Appellants have not provided side-by-side comparisons of TGF-B with the four isolates. They contend that it might be impossible to again isolate the same materials and, moreover, such is not necessary to demonstrate the required differences. Appellants contend that Todaro clearly discloses that the isolates therein are structurally homologous to MSA (multiplication-stimulating activity), that the chemical structure both of MSA and of TGF-B is now known and comparison of these known structures demonstrates that there is no identity, homology or relationship between these peptides. The argument continues that since Todaro's isolates are structurally homologous to MSA, the total lack of a relationship between MSA and TGF-B establishes that the isolates cannot be the same as TGF-B. Appellants further contend that TGF-B does not bind to MSA-specific receptors in the manner disclosed by Todaro for the relevant four isolates. Appellants rely on declarations by Dr. Sporn and Dr. Matthew Rechler as providing the necessary factual support for the above arguments.

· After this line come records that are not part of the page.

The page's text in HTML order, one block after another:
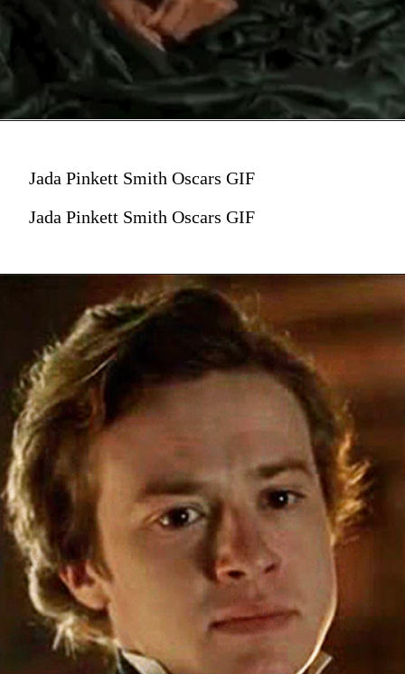
Jada Pinkett Smith Oscars GIF
Jada Pinkett Smith Oscars GIF
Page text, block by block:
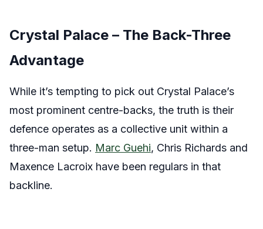
Crystal Palace – The Back-Three
Advantage
While it’s tempting to pick out Crystal Palace’s
most prominent centre-backs, the truth is their
defence operates as a collective unit within a
three-man setup. Marc Guehi, Chris Richards and
Maxence Lacroix have been regulars in that
backline.
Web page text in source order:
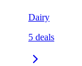
Dairy
5 deals
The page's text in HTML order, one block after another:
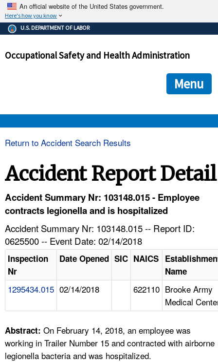
An official website of the United States government.
Here's how you know
The .gov means it's official.
Federal government websites often end in .gov or .mil. Before
government site.
ensures that you are connecting to the official
and that any information you provide is encrypted and
U.S. DEPARTMENT OF LABOR
Occupational Safety and Health Administration
Menu
HELP AND RESOURCES
FAQ
A TO Z INDEX
Return to Accident Search Results
Accident Report Detail
Accident Summary Nr: 103148.015 - Employee
contracts legionella and is hospitalized
Accident Summary Nr: 103148.015 -- Report ID:
0625500 -- Event Date: 02/14/2018
Inspection
Nr
Date Opened SIC NAICS
Name
1295434.015 02/14/2018 622110 Brooke Army
Medical
Abstract: On February 14, 2018, an employee was
working in Trailer Number 15 and contracted with airborne
legionella bacteria and was hospitalized.
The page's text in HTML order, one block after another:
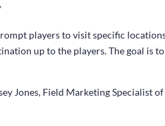
players to visit specific
up to the players. The goal is
Jones, Field Marketing Specialist
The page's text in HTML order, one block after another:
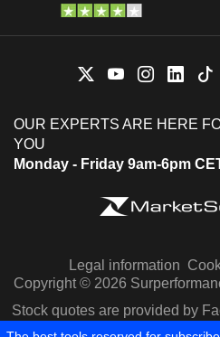
OUR EXPERTS ARE HERE
YOU
Monday - Friday 9am-6pm
Legal information
Copyright © 2026
Stock quotes are provided by
Capital
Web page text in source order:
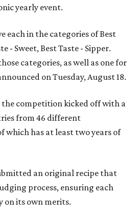
yearly event.
each in the categories of Best
- Sweet, Best Taste - Sipper.
categories, as well as one for
on Tuesday, August 18.
the competition kicked off with a
from 46 different
which has at least two years of
an original recipe that
process, ensuring each
on its own merits.
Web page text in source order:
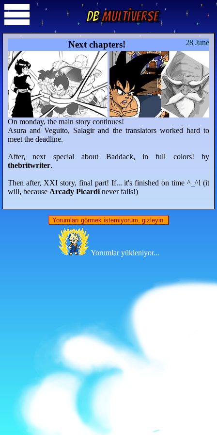
DBMultiverse
28 June
Next chapters!
On monday, the main story continues!
Asura and Veguito, Salagir and the translators worked hard to
meet the deadline.
After, next special about Baddack, in full colors! by
thebritwriter.
Then after, XXI story, final part! If... it's finished on time ^_^l (it
will, because Arcady Picardi never fails!)
Yorumları görmek istemiyorum, gizleyin.
Yorumlar yükleniyor...
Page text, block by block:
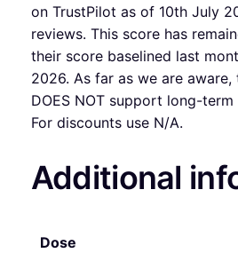
on TrustPilot as of 10th July
reviews. This score has
their score baselined last
2026. As far as we are aware,
DOES NOT support long-term
For discounts use N/A.
Additional
Dose
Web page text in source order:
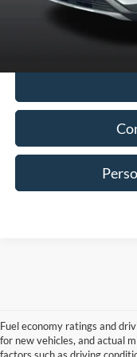
Internet Price
*Price includes $260 Doc
Pricing on all Demos
Fuel economy ratings and
for new vehicles, and actual
factors such as driving
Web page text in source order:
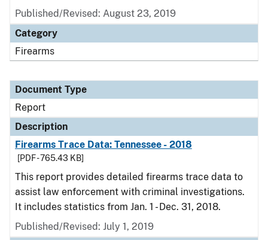
Published/Revised: August 23, 2019
Category
Firearms
Document Type
Report
Description
Firearms Trace Data: Tennessee - 2018
[PDF - 765.43 KB]
This report provides detailed firearms trace data to
assist law enforcement with criminal investigations.
It includes statistics from Jan. 1 - Dec. 31, 2018.
Published/Revised: July 1, 2019
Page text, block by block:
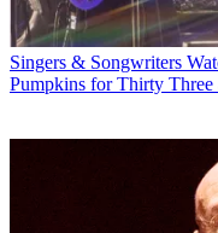
Singers & Songwriters
Pumpkins for Thirty Three
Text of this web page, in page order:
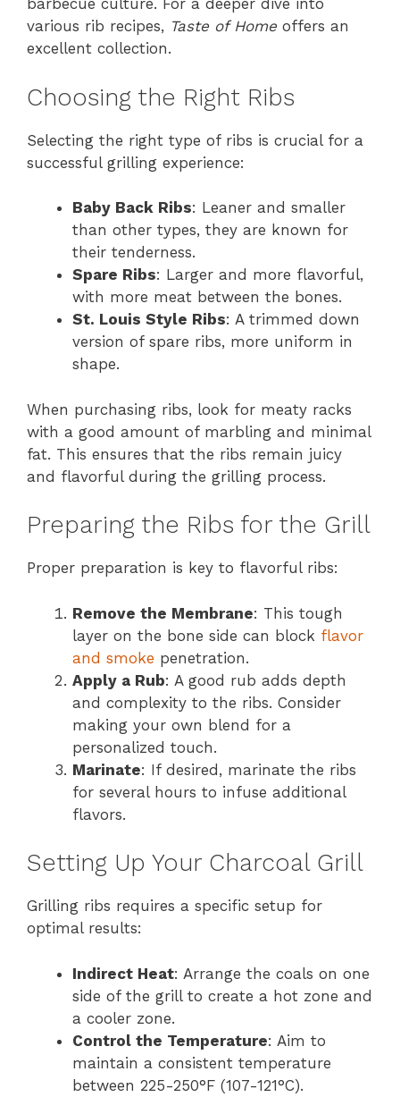
barbecue culture. For a deeper dive into
various rib recipes, Taste of Home offers an
excellent collection.
Choosing the Right Ribs
Selecting the right type of ribs is crucial for a
successful grilling experience:
Baby Back Ribs: Leaner and smaller
than other types, they are known for
their tenderness.
Spare Ribs: Larger and more flavorful,
with more meat between the bones.
St. Louis Style Ribs: A trimmed down
version of spare ribs, more uniform in
shape.
When purchasing ribs, look for meaty racks
with a good amount of marbling and minimal
fat. This ensures that the ribs remain juicy
and flavorful during the grilling process.
Preparing the Ribs for the Grill
Proper preparation is key to flavorful ribs:
Remove the Membrane: This tough
layer on the bone side can block flavor
and smoke penetration.
Apply a Rub: A good rub adds depth
and complexity to the ribs. Consider
making your own blend for a
personalized touch.
Marinate: If desired, marinate the ribs
for several hours to infuse additional
flavors.
Setting Up Your Charcoal Grill
Grilling ribs requires a specific setup for
optimal results:
Indirect Heat: Arrange the coals on one
side of the grill to create a hot zone and
a cooler zone.
Control the Temperature: Aim to
maintain a consistent temperature
between 225-250°F (107-121°C).
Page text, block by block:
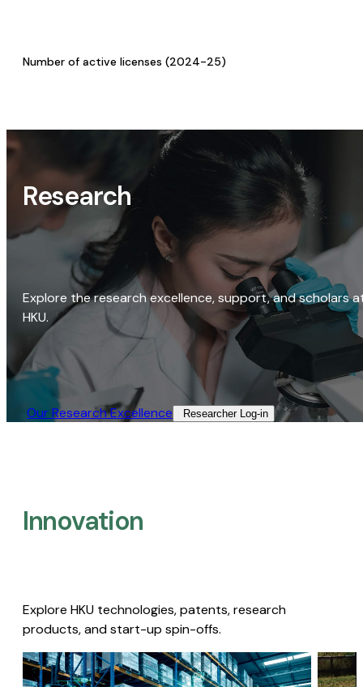
Number of active licenses (2024-25)
Research
Explore the research excellence, support, and scholars
HKU.
Our Research Excellence​ Researcher Log-in​
Innovation
Explore HKU technologies, patents, research
products, and start-up spin-offs.
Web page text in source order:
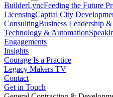
BuilderLyncFeeding the Future
LicensingCapital City
ConsultingBusiness Leadership
Technology & Automation
Engagements
Insights
Courage Is a Practice
Legacy Makers TV
Contact
Get in Touch
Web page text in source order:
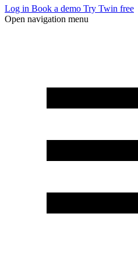
Log in Book a demo Try Twin free
Open navigation menu
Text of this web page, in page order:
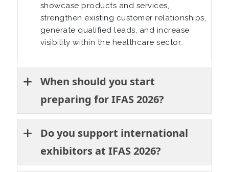
showcase products and services,
strengthen existing customer relationships,
generate qualified leads, and increase
visibility within the healthcare sector.
When should you start
preparing for IFAS 2026?
Do you support international
exhibitors at IFAS 2026?
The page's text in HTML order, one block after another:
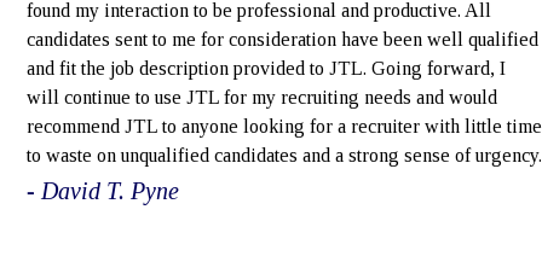
found my interaction to be professional and productive. All
candidates sent to me for consideration have been well qualified
and fit the job description provided to JTL. Going forward, I
will continue to use JTL for my recruiting needs and would
recommend JTL to anyone looking for a recruiter with little time
to waste on unqualified candidates and a strong sense of urgency.
- David T. Pyne
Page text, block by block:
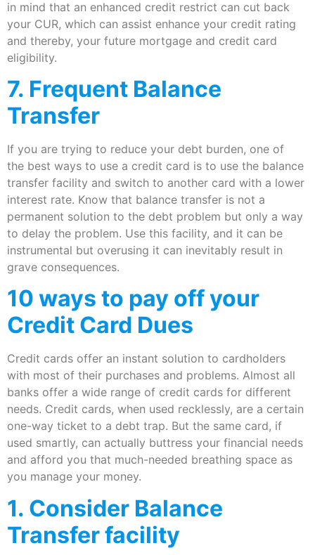
in mind that an enhanced credit restrict can cut back
your CUR, which can assist enhance your credit rating
and thereby, your future mortgage and credit card
eligibility.
7. Frequent Balance
Transfer
If you are trying to reduce your debt burden, one of
the best ways to use a credit card is to use the balance
transfer facility and switch to another card with a lower
interest rate. Know that balance transfer is not a
permanent solution to the debt problem but only a way
to delay the problem. Use this facility, and it can be
instrumental but overusing it can inevitably result in
grave consequences.
10 ways to pay off your
Credit Card Dues
Credit cards offer an instant solution to cardholders
with most of their purchases and problems. Almost all
banks offer a wide range of credit cards for different
needs. Credit cards, when used recklessly, are a certain
one-way ticket to a debt trap. But the same card, if
used smartly, can actually buttress your financial needs
and afford you that much-needed breathing space as
you manage your money.
1. Consider Balance
Transfer facility
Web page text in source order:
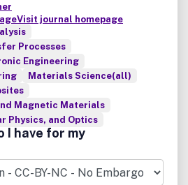
Visit journal homepage
Processes
Engineering
Materials Science(all)
Magnetic Materials
Physics, and Optics
I have for my
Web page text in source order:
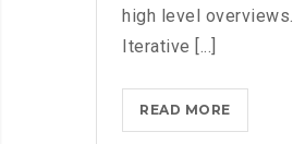
high level overviews.
Iterative [...]
READ MORECOMING
TO
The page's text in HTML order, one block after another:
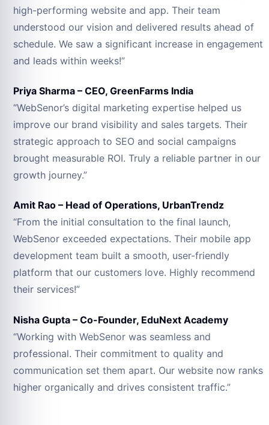
high-performing website and app. Their team
understood our vision and delivered results ahead of
schedule. We saw a significant increase in engagement
and leads within weeks!”
Priya Sharma – CEO, GreenFarms India
“WebSenor’s digital marketing expertise helped us
improve our brand visibility and sales targets. Their
strategic approach to SEO and social campaigns
brought measurable ROI. Truly a reliable partner in our
growth journey.”
Amit Rao – Head of Operations, UrbanTrendz
“From the initial consultation to the final launch,
WebSenor exceeded expectations. Their mobile app
development team built a smooth, user-friendly
platform that our customers love. Highly recommend
their services!”
Nisha Gupta – Co-Founder, EduNext Academy
“Working with WebSenor was seamless and
professional. Their commitment to quality and
communication set them apart. Our website now ranks
higher organically and drives consistent traffic.”
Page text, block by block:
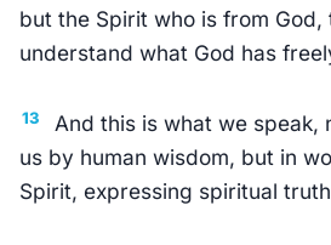
but the Spirit who is from God,
understand what God has
13
And this is what we speak,
us by human wisdom, but in
Spirit, expressing spiritual
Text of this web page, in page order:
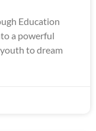
Education
a powerful
to dream
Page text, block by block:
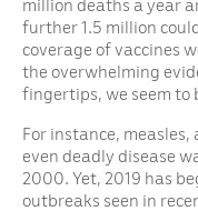
further 1.5 million
coverage of vaccines
the overwhelming
fingertips, we seem to
For instance,
even deadly disease
2000. Yet, 2019 has
outbreaks seen in
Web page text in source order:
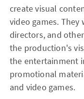
create visual
video games.
directors, and
the production's
the entertainment
promotional
and video games.
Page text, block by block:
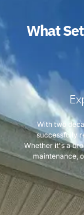
What
With two
successfully
Whether it's a
maintenance,
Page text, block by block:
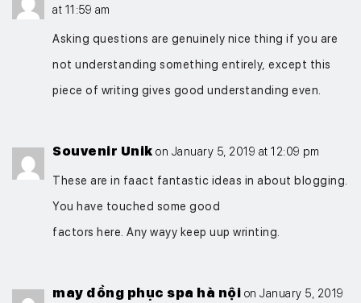
at 11:59 am
Asking questions are genuinely nice thing if you are
not understanding something entirely, except this
piece of writing gives good understanding even.
Souvenir Unik on January 5, 2019 at 12:09 pm
These are in faact fantastic ideas in about blogging.
You have touched some good
factors here. Any wayy keep uup wrinting.
may đồng phục spa hà nội on January 5, 2019
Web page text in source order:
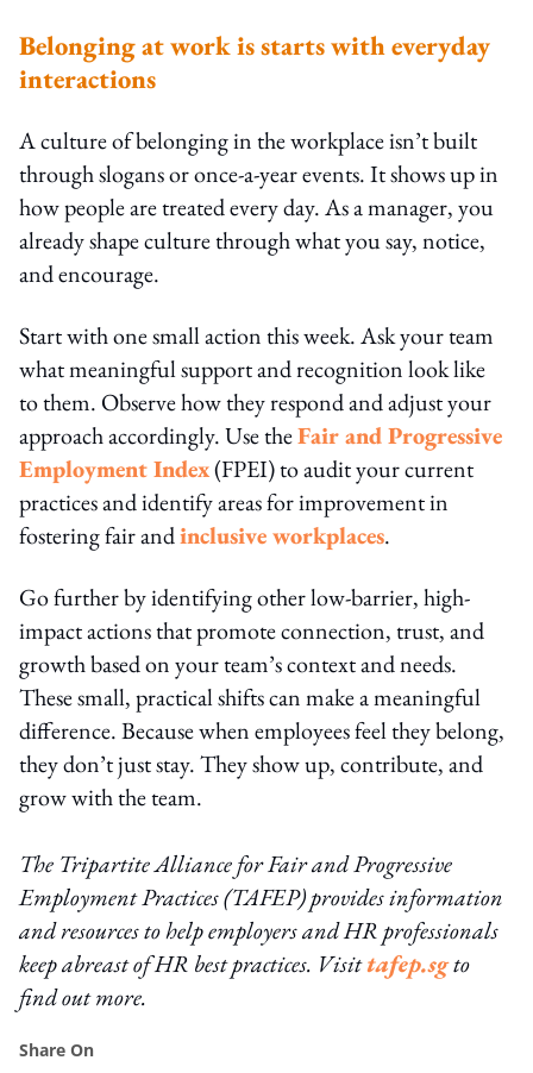
Belonging at work is starts with everyday
interactions
A culture of belonging in the workplace isn’t built
through slogans or once-a-year events. It shows up in
how people are treated every day. As a manager, you
already shape culture through what you say, notice,
and encourage.
Start with one small action this week. Ask your team
what meaningful support and recognition look like
to them. Observe how they respond and adjust your
approach accordingly. Use theFair and Progressive
Employment Index(FPEI) to audit your current
practices and identify areas for improvement in
fostering fair andinclusive workplaces.
Go further by identifying other low-barrier, high-
impact actions that promote connection, trust, and
growth based on your team’s context and needs.
These small, practical shifts can make a meaningful
difference. Because when employees feel they belong,
they don’t just stay. They show up, contribute, and
grow with the team.
The Tripartite Alliance for Fair and Progressive
Employment Practices (TAFEP) provides information
and resources to help employers and HR professionals
keep abreast of HR best practices. Visittafep.sgto
find out more.
Share On
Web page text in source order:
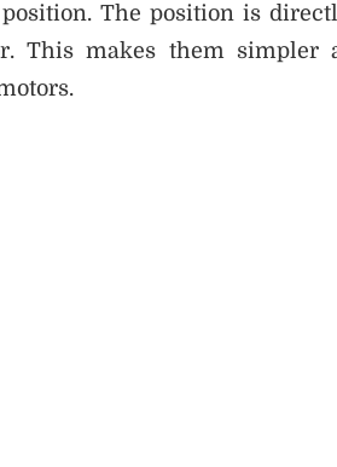
The position is
This makes them simpler
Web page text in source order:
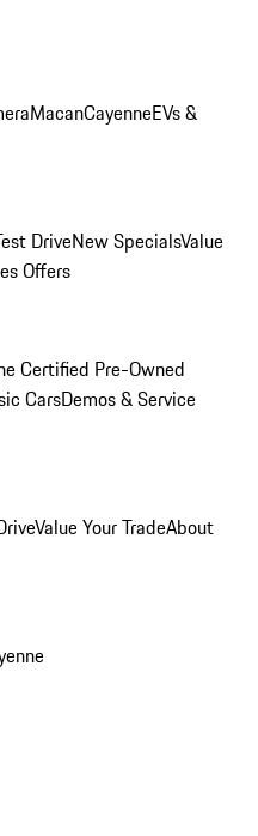
MacanCayenneEVs &
DriveNew SpecialsValue
Offers
Certified Pre-Owned
CarsDemos & Service
Value Your TradeAbout
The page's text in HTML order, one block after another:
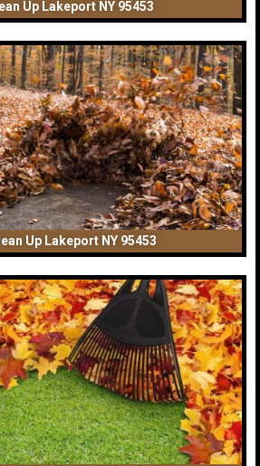
Up Lakeport NY 95453
Up Lakeport NY 95453
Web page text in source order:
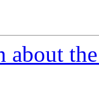
about
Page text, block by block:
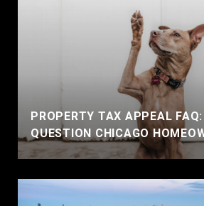
PROPERTY TAX APPEAL FAQ:
QUESTION CHICAGO
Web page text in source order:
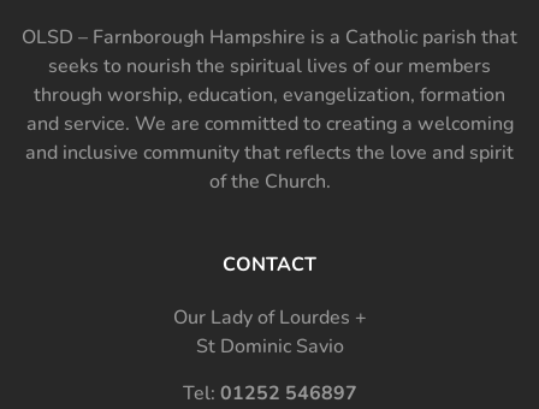
OLSD – Farnborough Hampshire is a Catholic parish that
seeks to nourish the spiritual lives of our members
through worship, education, evangelization, formation
and service. We are committed to creating a welcoming
and inclusive community that reflects the love and spirit
of the Church.
CONTACT
Our Lady of Lourdes +
St Dominic Savio
Tel: 01252 546897
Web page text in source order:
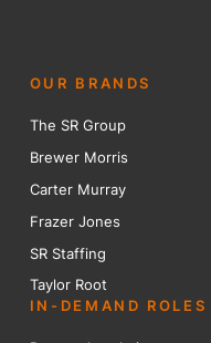
OUR BRANDS
The SR Group
Brewer Morris
Carter Murray
Frazer Jones
SR Staffing
Taylor Root
IN-DEMAND ROLES
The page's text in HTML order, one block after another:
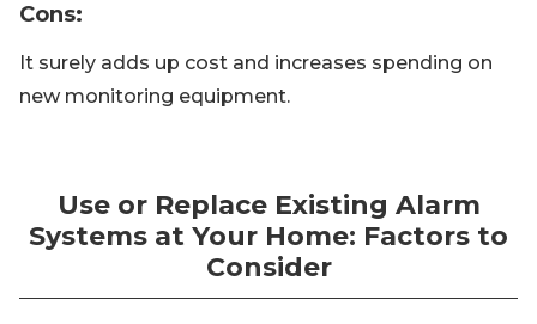
Cons:
It surely adds up cost and increases spending on
new monitoring equipment.
Use or Replace Existing Alarm
Systems at Your Home: Factors to
Consider
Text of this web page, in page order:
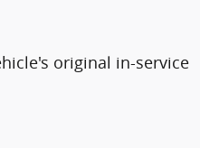
original in-service
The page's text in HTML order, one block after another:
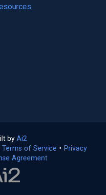
by Ai2
in
a
Terms of Service (opens
• Privacy
Agreement
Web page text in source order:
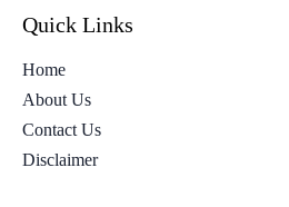
Quick Links
Home
About Us
Contact Us
Disclaimer
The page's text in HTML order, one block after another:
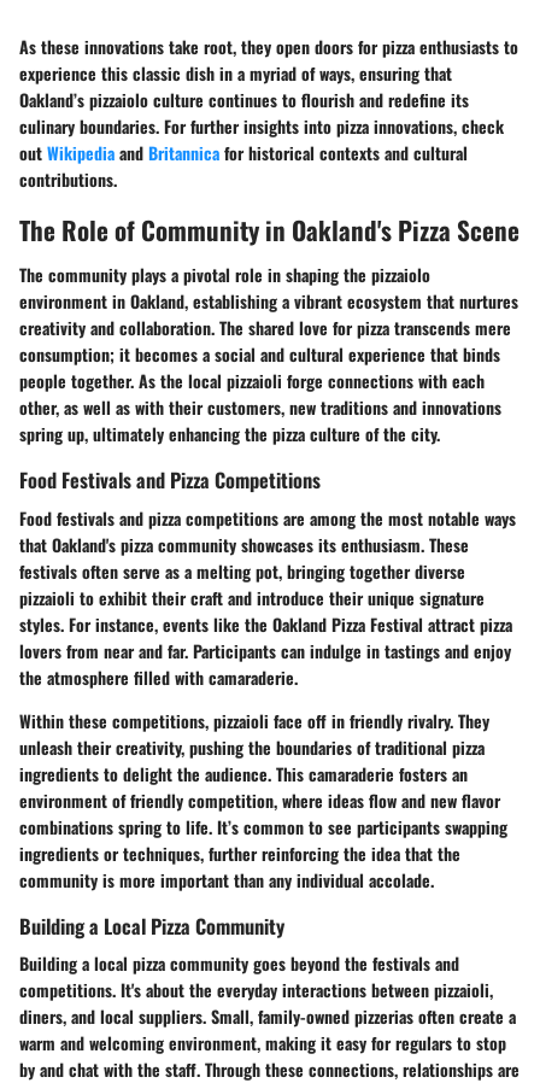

The examiner has not found appellants' showings and arguments sufficient to establish actual differences, in fact, between the relevant four isolates and the presently claimed TGF-B. She notes that appellants contention that the isolates are structurally homologous to MSA constitutes unsupported allegation. She points out that the prior art merely states that the "disclosed protein is related to MSA." She further pointed out that the comparison relied on is with MSA and not the closest prior art, the isolates which are said to be related to MSA.
*4 We have carefully considered the respective positions of the examiner and the appellants, as well as the evidence relied on by each, in reaching our determination that the rejection over Todaro is free of reversible error and shall, therefore, be sustained.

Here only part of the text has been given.